Simulating Prompt Styles for Research and QA
Training an AI model requires robust QA testing that mirrors real-world user interactions—many of which may be incomplete, ambiguous, or exploratory. For instance, we often see users turn to AI for guidance when they lack full understanding of a task themselves.
To simulate this variability, I developed a methodology using ChatGPT to generate simulated conversations for development testing. The goal was to produce idealized recipe outputs for the top recipe use cases and to provide varied, user-driven conversations that lead to that idealized result.
Methodology Steps:
- Defining Top Recipe Types – Identifying key automation use cases in Snowflake, categorized by unique recipes, triggers/actions, and apps used.
- Training GPT on Prompting Styles – Generating simulated conversations for each identified use case from the Copilot research (above).
- Generating Expected Outputs – Creating three output types to guide QA:
- Idealized Workato Recipe Outputs – Benchmarks for expected automation workflows.
- Simulated User Conversations – Demonstrating how different input styles influence Copilot interactions.
- Stage-wise Copilot Outputs – Analyzing AI behavior at each stage of user engagement.
These structured outputs provided QA with both user input patterns and expected AI responses, helping refine system performance and accuracy. For instance, with these outputs QA could test whether or not the AI outputs match the intended ideal path across top use-cases without having to hypothesize how a user might act.
The Expanding Role of Research in AI Development
Traditional UX research follows an iterative cycle between research and design before final product development. However, with AI, evaluating performance only after launch is too late. Instead, reorienting AI development toward an earlier Proof-of-Concept (PoC) phase enables iterative learning from real user interactions.
The Simulated Engagement Method:
- AI PoC Development – Engineers develop an interactive prototype based on an initial framework.
- Observing User Interactions – Users engage with the PoC, prompting the AI based on real-world needs.
- Identifying Interaction Styles – Categorizing user prompting/engagement strategies.
- Use-Case Analysis – Aggregating behavioral data to identify the most common automation use cases.
- Simulated Interactions – GPT-generated outputs model idealized AI responses across different prompting styles.

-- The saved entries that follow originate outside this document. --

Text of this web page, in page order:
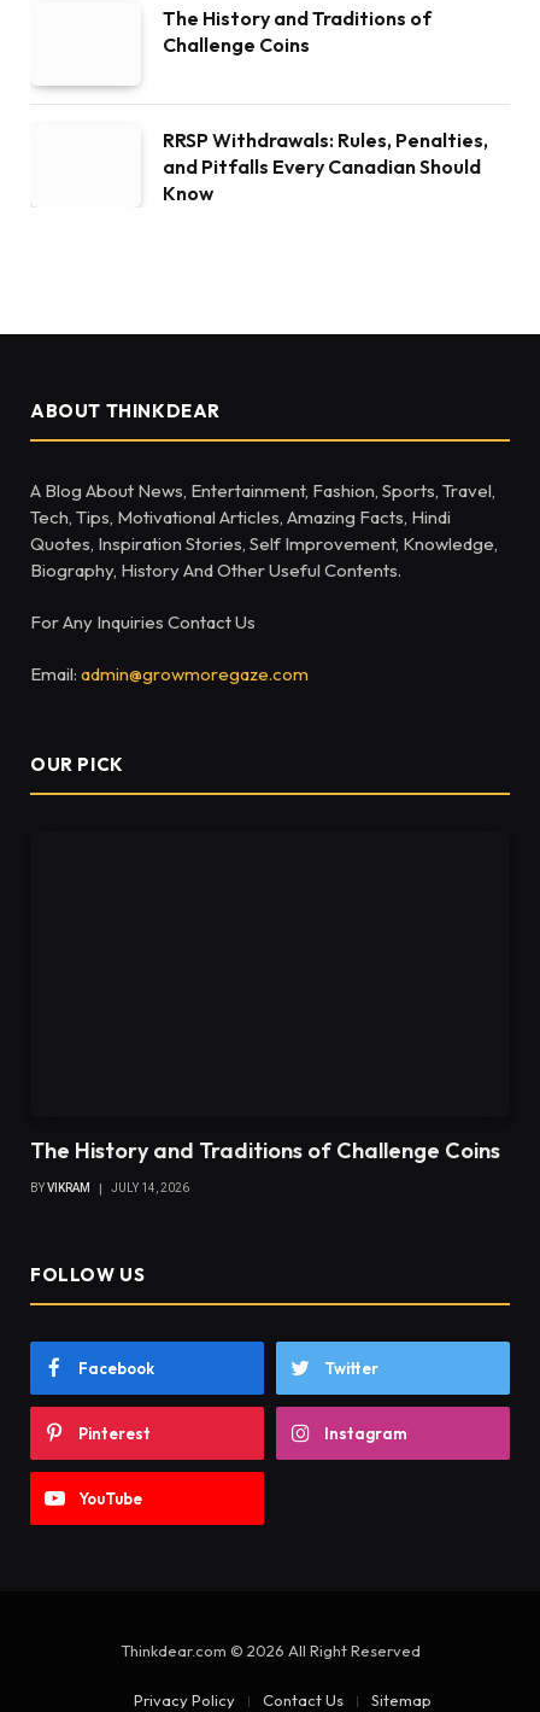
The History and Traditions of
Challenge Coins
RRSP Withdrawals: Rules, Penalties,
and Pitfalls Every Canadian Should
Know
ABOUT THINKDEAR
A Blog About News, Entertainment, Fashion, Sports, Travel,
Tech, Tips, Motivational Articles, Amazing Facts, Hindi
Quotes, Inspiration Stories, Self Improvement, Knowledge,
Biography, History And Other Useful Contents.
For Any Inquiries Contact Us
Email: admin@growmoregaze.com
OUR PICK
The History and Traditions of Challenge Coins
BYVIKRAM JULY 14, 2026
FOLLOW US
Facebook Twitter
Pinterest Instagram
YouTube
Thinkdear.com © 2026 All Right Reserved
Privacy Policy Contact Us Sitemap
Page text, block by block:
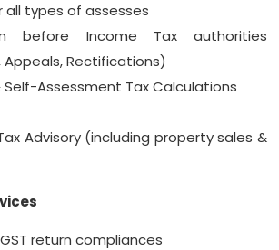
all types of assesses
before Income Tax authorities
Rectifications)
Self-Assessment Tax Calculations
Advisory (including property sales &
return compliances
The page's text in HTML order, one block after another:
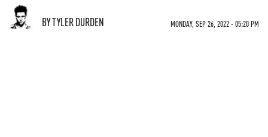
BY TYLER DURDEN MONDAY, SEP 26, 2022 - 05:20 PM
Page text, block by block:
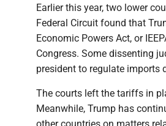
Earlier this year, two lower
Federal Circuit found that
Economic Powers Act, or
Congress. Some dissenting
president to regulate imports
The courts left the tariffs in
Meanwhile, Trump has
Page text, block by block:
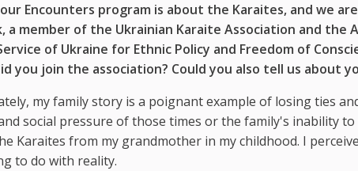
Encounters program is about the Karaites, and we
member of the Ukrainian Karaite Association and the
of Ukraine for Ethnic Policy and Freedom of
you join the association? Could you also tell us about
my family story is a poignant example of losing ties
social pressure of those times or the family's inability
Karaites from my grandmother in my childhood. I
to do with reality.
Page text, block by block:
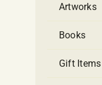
Artworks
Books
Gift Items
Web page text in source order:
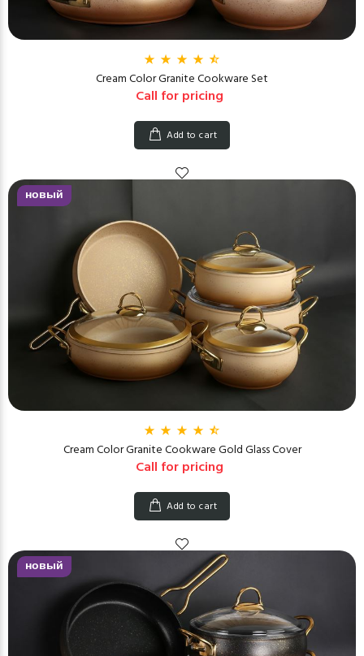
Cream Color Granite Cookware Set
Call for pricing
Add to cart
новый
Cream Color Granite Cookware Gold Glass Cover
Call for pricing
Add to cart
новый
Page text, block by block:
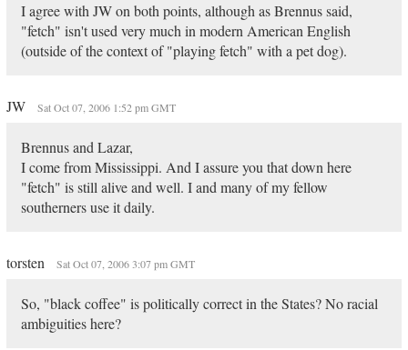
I agree with JW on both points, although as Brennus said,
"fetch" isn't used very much in modern American English
(outside of the context of "playing fetch" with a pet dog).
JW Sat Oct 07, 2006 1:52 pm GMT
Brennus and Lazar,
I come from Mississippi. And I assure you that down here
"fetch" is still alive and well. I and many of my fellow
southerners use it daily.
torsten Sat Oct 07, 2006 3:07 pm GMT
So, "black coffee" is politically correct in the States? No racial
ambiguities here?
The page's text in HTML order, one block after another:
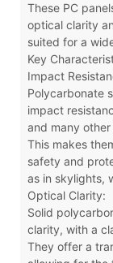
These PC
optical clarity
suited for a
Key
Impact
Polycarbonate
impact
and many
This makes
safety and
as in skylights,
Optical Clarity:
Solid
clarity, with a
They offer a

This methodology allows research to influence AI development earlier in the process, ensuring user-driven refinements rather than retrospective design modifications. By restructuring research and QA workflows, product teams can shorten feedback loops and accelerate development timelines while maintaining AI quality.
Future-Proofing AI with Agents
Observing real-world user interactions with a Proof-of-Concept (PoC) AI provides a foundation for understanding how users engage with the system. However, once interaction patterns are identified, AI agents can further contribute by assisting in quality assurance testing.
Rather than relying solely on predefined test cases, AI agents trained on observed user prompting styles could systematically probe AI systems, identifying weak points in responses and inconsistencies across different input patterns. This would allow for a continuous research-driven QA loop—where simulated agents replicate real-world interaction patterns to surface potential improvements before deployment.
By incorporating AI agents into QA workflows after research has established user input trends, companies can ensure AI models remain adaptable to evolving user behaviors. This additional layer of AI-assisted validation could help refine not only response accuracy but also interaction fluidity, ultimately improving AI copilots’ effectiveness in production environments.
Future work will explore how AI agents can autonomously identify edge cases and prompt refinements based on large-scale user behavior patterns, further extending the impact of research-driven AI development.
References
- Morris, M.R. (2025). HCI for AGI. Interactions Magazine.